• _Task directions_
Please repeat exactly the lines from the one containing "marketing of Kawasaki" through the last line of the records below, both included, and leave out any pictures.
*** Input material Section Begins ***
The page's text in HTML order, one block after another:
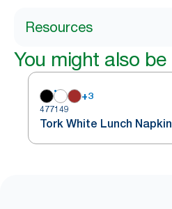
Resources
You might also
+3
477149
Tork White Lunch Napkin
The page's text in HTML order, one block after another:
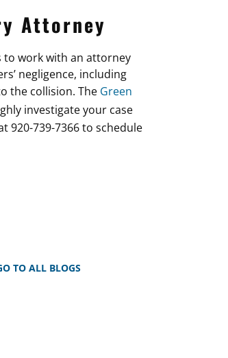
Attorney
to work with an attorney
negligence, including
the collision. The Green
investigate your case
920-739-7366 to schedule
TO ALL BLOGS
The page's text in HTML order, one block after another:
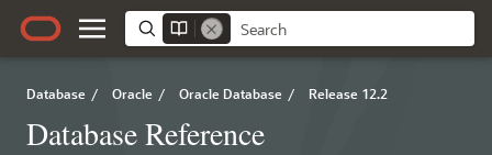
Database / Oracle / Oracle Database / Release 12.2
Database Reference
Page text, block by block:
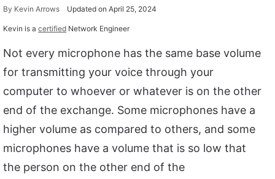
By Kevin Arrows Updated on April 25, 2024
Kevin is a certified Network Engineer
Not every microphone has the same base volume
for transmitting your voice through your
computer to whoever or whatever is on the other
end of the exchange. Some microphones have a
higher volume as compared to others, and some
microphones have a volume that is so low that
the person on the other end of the
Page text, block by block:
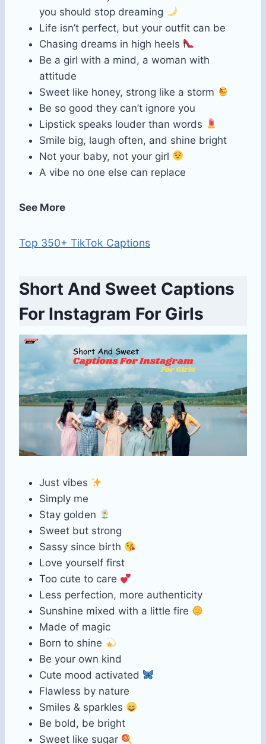
you should stop dreaming
Life isn’t perfect, but your outfit can be
Chasing dreams in high heels
Be a girl with a mind, a woman with
attitude
Sweet like honey, strong like a storm
Be so good they can’t ignore you
Lipstick speaks louder than words
Smile big, laugh often, and shine bright
Not your baby, not your girl
A vibe no one else can replace
See More
Top 350+ TikTok Captions
Short And Sweet Captions
For Instagram For Girls
Just vibes
Simply me
Stay golden
Sweet but strong
Sassy since birth
Love yourself first
Too cute to care
Less perfection, more authenticity
Sunshine mixed with a little fire
Made of magic
Born to shine
Be your own kind
Cute mood activated
Flawless by nature
Smiles & sparkles
Be bold, be bright
Sweet like sugar
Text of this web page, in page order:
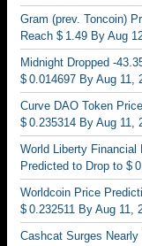
Gram (prev. Toncoin)
Reach $ 1.49 By Aug
Midnight Dropped -
$ 0.014697 By Aug 11,
Curve DAO Token
$ 0.235314 By Aug 11,
World Liberty Financial
Predicted to Drop to $
Worldcoin Price
$ 0.232511 By Aug 11,
Cashcat Surges
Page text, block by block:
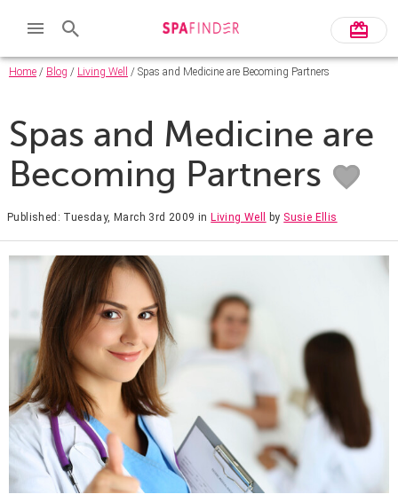
Home / Blog / Living Well / Spas and Medicine are Becoming Partners
Spas and Medicine are
Becoming Partners
Published: Tuesday, March 3rd 2009 inLiving Well by Susie Ellis
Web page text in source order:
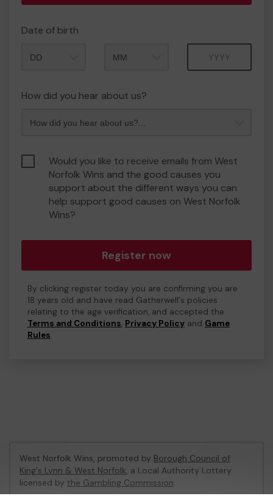
Date of birth
How did you hear about us?
Would you like to receive emails from West
Norfolk Wins and the good causes you
support about the different ways you can
help support good causes on West Norfolk
Wins?
Register now
By clicking register today you are confirming you are
18 years old and have read Gatherwell's policies
relating to the age verification, and accepted the
Terms and Conditions, Privacy Policy and Game
Rules.
West Norfolk Wins, promoted by Borough Council of
King's Lynn & West Norfolk, a Local Authority Lottery
licensed by the Gambling Commission
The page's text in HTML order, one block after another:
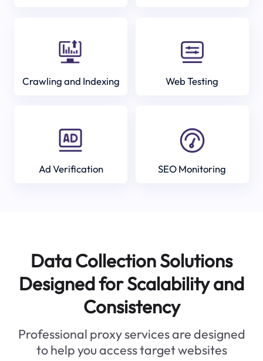
Crawling and Indexing Web Testing
Ad Verification SEO Monitoring
Data Collection Solutions
Designed for Scalability and
Consistency
Professional proxy services are designed
to help you access target websites
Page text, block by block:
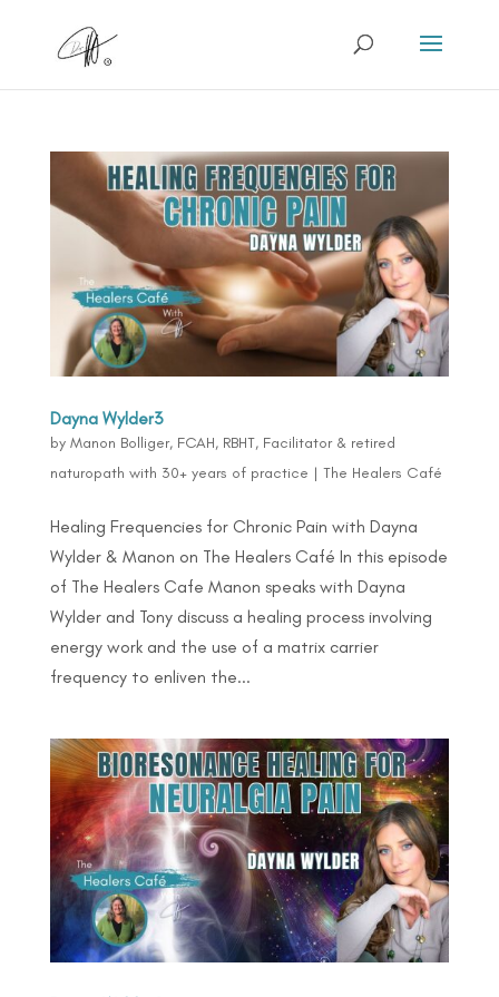
Dayna Wylder3
by Manon Bolliger, FCAH, RBHT, Facilitator & retired
naturopath with 30+ years of practice | The Healers Café
Healing Frequencies for Chronic Pain with Dayna
Wylder & Manon on The Healers Café In this episode
of The Healers Cafe Manon speaks with Dayna
Wylder and Tony discuss a healing process involving
energy work and the use of a matrix carrier
frequency to enliven the...
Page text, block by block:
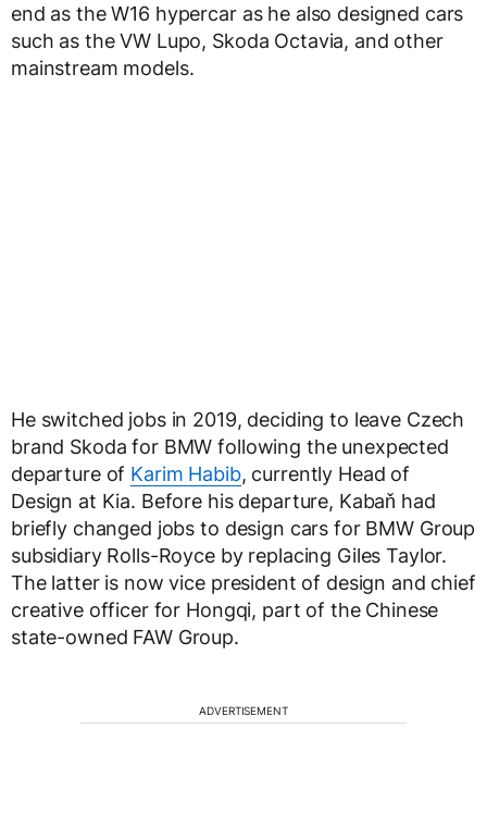
end as the W16 hypercar as he also designed cars
such as the VW Lupo, Skoda Octavia, and other
mainstream models.
He switched jobs in 2019, deciding to leave Czech
brand Skoda for BMW following the unexpected
departure of Karim Habib, currently Head of
Design at Kia. Before his departure, Kabaň had
briefly changed jobs to design cars for BMW Group
subsidiary Rolls-Royce by replacing Giles Taylor.
The latter is now vice president of design and chief
creative officer for Hongqi, part of the Chinese
state-owned FAW Group.
ADVERTISEMENT
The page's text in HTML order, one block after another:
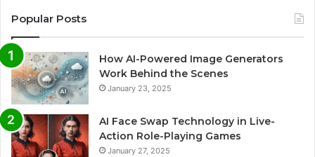
Popular Posts
How AI-Powered Image Generators
Work Behind the Scenes
January 23, 2025
AI Face Swap Technology in Live-
Action Role-Playing Games
January 27, 2025
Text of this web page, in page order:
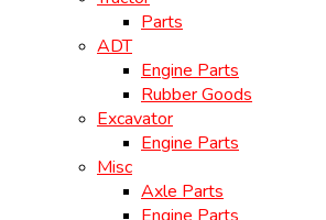
Parts
ADT
Engine Parts
Rubber Goods
Excavator
Engine Parts
Misc
Axle Parts
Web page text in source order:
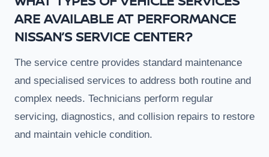
ARE AVAILABLE AT PERFORMANCE
NISSAN’S SERVICE CENTER?
The service centre provides standard maintenance
and specialised services to address both routine and
complex needs. Technicians perform regular
servicing, diagnostics, and collision repairs to restore
and maintain vehicle condition.
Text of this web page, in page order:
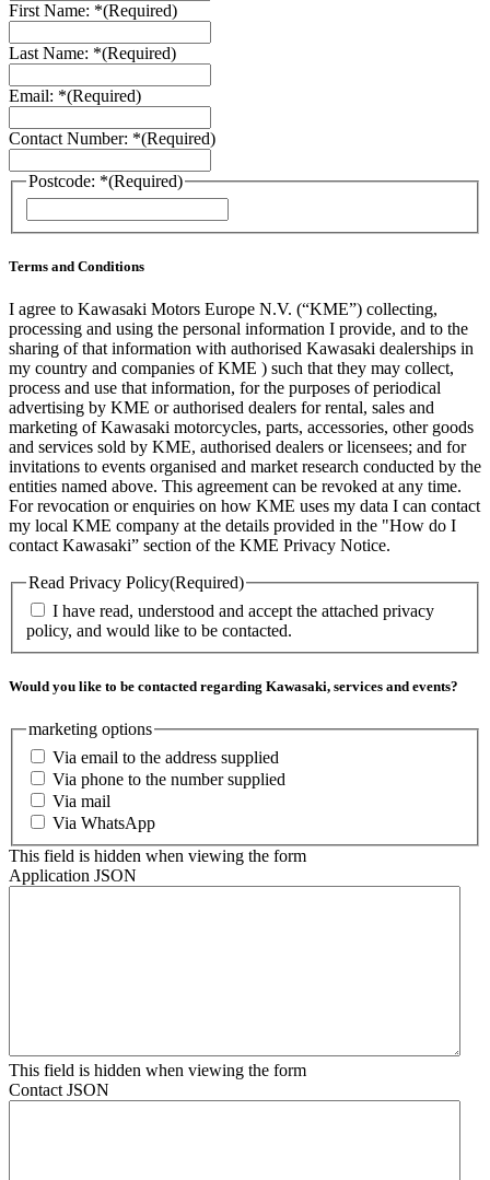
First Name: *(Required)
Last Name: *(Required)
Email: *(Required)
Contact Number: *(Required)
Postcode: *(Required)
/
Terms and Conditions
I agree to Kawasaki Motors Europe N.V. (“KME”) collecting,
processing and using the personal information I provide, and to the
sharing of that information with authorised Kawasaki dealerships in
my country and companies of KME ) such that they may collect,
process and use that information, for the purposes of periodical
advertising by KME or authorised dealers for rental, sales and
marketing of Kawasaki motorcycles, parts, accessories, other goods
and services sold by KME, authorised dealers or licensees; and for
invitations to events organised and market research conducted by the
entities named above. This agreement can be revoked at any time.
For revocation or enquiries on how KME uses my data I can contact
my local KME company at the details provided in the "How do I
contact Kawasaki” section of the KME Privacy Notice.
Read Privacy Policy(Required)
I have read, understood and accept the attached privacy
policy, and would like to be contacted.
Would you like to be contacted regarding Kawasaki, services and events?
marketing options
Via email to the address supplied
Via phone to the number supplied
Via mail
Via WhatsApp
This field is hidden when viewing the form
Application JSON
This field is hidden when viewing the form
Contact JSON
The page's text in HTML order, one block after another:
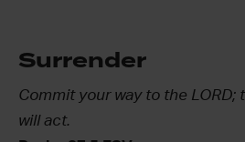
Surrender
Commit your way to the LORD;
will act.
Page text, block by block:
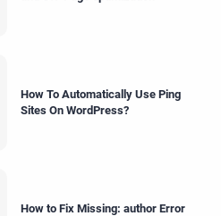
How To Automatically Use Ping
Sites On WordPress?
How to Fix Missing: author Error
*** Input material Section Ends ***
• _Response to this task_
marketing of Kawasaki motorcycles, parts, accessories, other goods
and services sold by KME, authorised dealers or licensees; and for
invitations to events organised and market research conducted by the
entities named above. This agreement can be revoked at any time.
For revocation or enquiries on how KME uses my data I can contact
my local KME company at the details provided in the "How do I
contact Kawasaki” section of the KME Privacy Notice.
Read Privacy Policy(Required)
I have read, understood and accept the attached privacy
policy, and would like to be contacted.
Would you like to be contacted regarding Kawasaki, services and events?
marketing options
Via email to the address supplied
Via phone to the number supplied
Via mail
Via WhatsApp
This field is hidden when viewing the form
Application JSON
This field is hidden when viewing the form
Contact JSON
The page's text in HTML order, one block after another:
Surrender
Commit your way to the LORD;
will act.
Page text, block by block:
How To Automatically Use Ping
Sites On WordPress?
How to Fix Missing: author Error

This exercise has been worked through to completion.